Is Inference Mediated by Distinct Semantic Structures in LLMs? A Mechanistic Interpretation
For mechanistic interpretability researchers, this work shows that LLMs represent not only labels but also the semantic operations producing them, suggesting that analysis should focus on operations rather than labels.
The paper investigates whether LLMs encode semantic operations (e.g., negation, addition) beyond just label information in natural language inference. Using SVD and activation steering, they find that transformation effects are decodable with 84.8-99% accuracy and causally influence predictions, though steerability varies across models.

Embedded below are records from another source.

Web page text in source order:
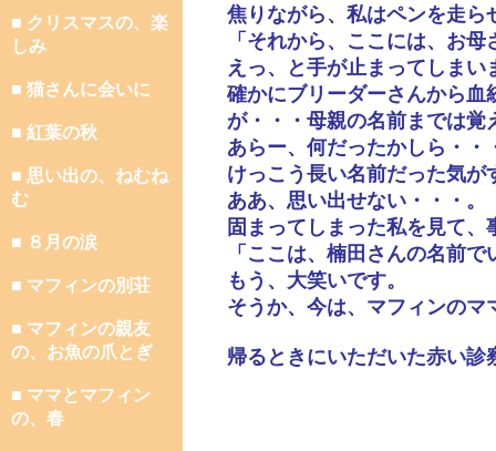
■ クリスマスの、楽
しみ
■ 猫さんに会いに
■ 紅葉の秋
■ 思い出の、ねむね
む
■ ８月の涙
■ マフィンの別荘
■ マフィンの親友
の、お魚の爪とぎ
■ ママとマフィン
の、春
焦りながら、私はペンを走ら
「それから、ここには、お
えっ、と手が止まってしまい
確かにブリーダーさんから血
が・・・母親の名前までは覚
あらー、何だったかしら・・
けっこう長い名前だった気が
ああ、思い出せない・・・。
固まってしまった私を見て
「ここは、楠田さんの名前
もう、大笑いです。
そうか、今は、マフィンのマ
帰るときにいただいた赤い

Predicting a label correctly does not necessarily require representing the operation that produces it. Transformer representations are known to carry label-level information, but whether they encode semantic operations producing those labels is unclear. We investigate this in Natural Language Inference using controlled premise-hypothesis pairs that differ by a single semantic transformation. Using layer-wise activations, we estimate operation-level subspaces via SVD and test their causal relevance through activation steering in four open-weight decoder models. Transformation effects are decodable with $84.8$-$99\%$ accuracy and occupy partially distinct but overlapping subspaces, exceeding random-subspace baselines. Steering experiments show that these directions causally influence predictions, though steerability varies across models; cross-operation steering further reveals structured interference and a dissociation between subspace selectivity and cross-operation independence. These findings indicate that the models encode not only that a hypothesis relates to a premise but also, in part, how it does so, implying that mechanistic analysis and control should operate at the level of semantic operations rather than predicted labels alone.